But sometimes you meet people and in your first impression, you mentally toss them out because man, they do not fit. But only to find out later, they're like amazing. You ever had that experience before? And the symptoms, they can often help, right? But not always. And this is where things get difficult. There are symptoms, there are patterns.

Like people who are drug addicts and alcoholics, there's usually some symptoms and they can often be helpful, but not always. You know, have you ever met people who look rich, but you find out later they're totally broke? Have you ever met people who look really poor, but they have millions or even billions? I wrote of a billionaire. He just wanted to live in a van with his dog.

a billionaire and so he just bought a van, like a camper van in Australia with his dog and just drove around. Like you made a dude living in the van, right? It doesn't fit your rules. You're like, you live in a van? Well, you must be poor, you must be weird, or you must be a societal outcast. And the guy was a billionaire who just walked away, you made all this money, you built this business, just a genius. He's like, I don't want to do that anymore. I want to go live in a van. So you'd be off.

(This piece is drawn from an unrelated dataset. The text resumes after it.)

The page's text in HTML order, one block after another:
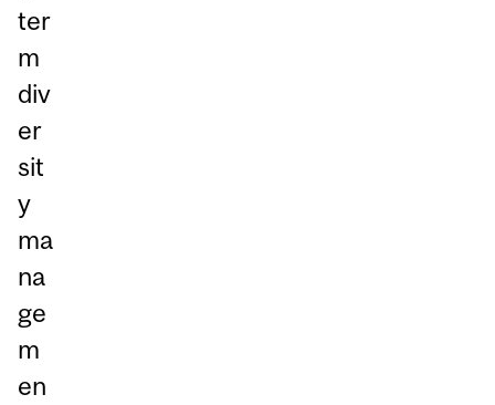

See, there are people who look poor but have millions. In fact, a lot of guys I know that you would never know, man. You'd be like, oh, okay, you know, me must be a good person, hard worker, but probably not real successful. And they've got millions and millions of dollars in their bank account or in land. You meet somebody, you're like, okay, you know. They're driving a simple little car. It's kind of older, a little bit beat up. They're wearing clothes. You always wear them that you see.

Rachel Denning (20:39.661)
I have some friends that are just like this. They wear the same clothes all the time. And they're like, okay, your clothes aren't that great, man. And from the outside, they're driving this dumpy car, it's kind of older and beat up. They're wearing the same clothes all the time and you think, man, they must be, maybe they're struggling. And they actually own thousands of acres of land. They just keep buying more properties and they have huge investment properties, right? Or they're just genius businessmen. I mean, it's awesome.

But you can't do that, right? Some people look nice, but they're actually evil. Some people look really rough. But man, they are as honest as Abraham Lincoln. And they have more integrity and character.

than most people in the world. But they look different.

Right, so you with me on this? This is why this is tough, man. And one interesting thing about that, by the way, a little side note here is when, this is one thing, man, I've sure learned, it's not until you really hear people's story that you begin to understand them. And this goes both ways. Where when you get into leadership positions and coaching positions and counseling positions and opportunities to really work closely with people,

You learn about some of the terrible things that people have done and you can be quick to pass harsh judgment on big mistakes and really bad behaviors.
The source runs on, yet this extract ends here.